Em artigo publicado na Revista de Bem com a Vida, em 2013, a historiadora Ana Paula Marchesotti discorre sobre o aparecimento das santas casas de misericórdia no Brasil. Segundo ela, oprimeiro serviço público de saúde brasileiro foi a Santa Casa de Olinda, inaugurada em 1539. Outras 16 instituições semelhantes foram criadas no país até a Proclamação da Independência, em 1822. A autora explica que o modelo brasileiro – inspirado na Santa Casa de Lisboa, fundada em 1498 – tem como princípio basilar

a prática das obras da misericórdia compiladas por Tomás de Aquino no século XII: dar de comer a quem tem fome; dar de beber a quem tem sede; vestir os nus; visitar os doentes e presos; dar abrigo a todos os viajantes; resgatar os cativos; enterrar os mortos. (MARCHESOTTI, 2013, p.10)

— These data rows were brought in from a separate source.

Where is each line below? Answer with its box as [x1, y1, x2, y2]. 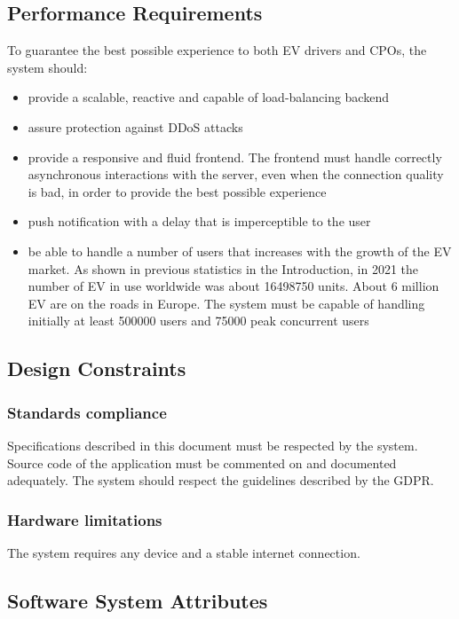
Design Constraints [7, 355, 186, 382]
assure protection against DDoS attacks [28, 117, 243, 136]
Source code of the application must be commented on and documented [7, 453, 397, 472]
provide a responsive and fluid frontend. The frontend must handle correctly [28, 147, 442, 166]
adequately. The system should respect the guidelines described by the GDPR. [7, 471, 434, 490]
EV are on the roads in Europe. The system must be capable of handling [28, 294, 425, 312]
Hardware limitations [7, 508, 162, 530]
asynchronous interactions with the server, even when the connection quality [28, 165, 444, 184]
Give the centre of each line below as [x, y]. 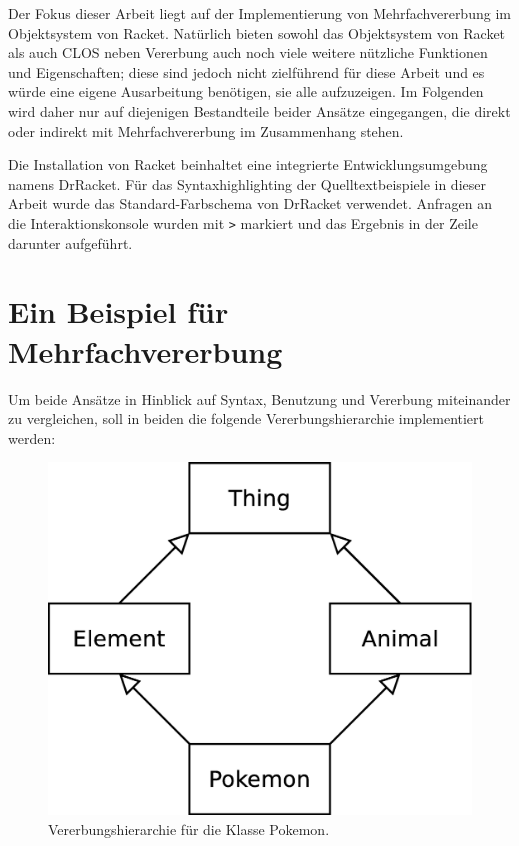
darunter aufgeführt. [70, 242]
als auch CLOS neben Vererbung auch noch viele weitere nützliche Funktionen [248, 52]
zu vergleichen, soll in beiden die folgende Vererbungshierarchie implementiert [246, 418]
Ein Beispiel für [118, 311]
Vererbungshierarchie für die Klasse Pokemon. [189, 829]
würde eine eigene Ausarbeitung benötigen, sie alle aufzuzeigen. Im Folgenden [246, 91]
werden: [32, 437]
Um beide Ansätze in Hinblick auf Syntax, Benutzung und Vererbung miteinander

Essas instituições, na avaliação de Marchesotti, sempre foram muito mais do que hospitais, não apenas cuidando dos enfermos, mas “alimentando os famintos, sepultando os mortos, educando os enjeitados em seus orfanatos e acolhendo os

recém-nascidos abandonados na Roda dos Expostos21” (MARCHESOTTI, 2013, p.10).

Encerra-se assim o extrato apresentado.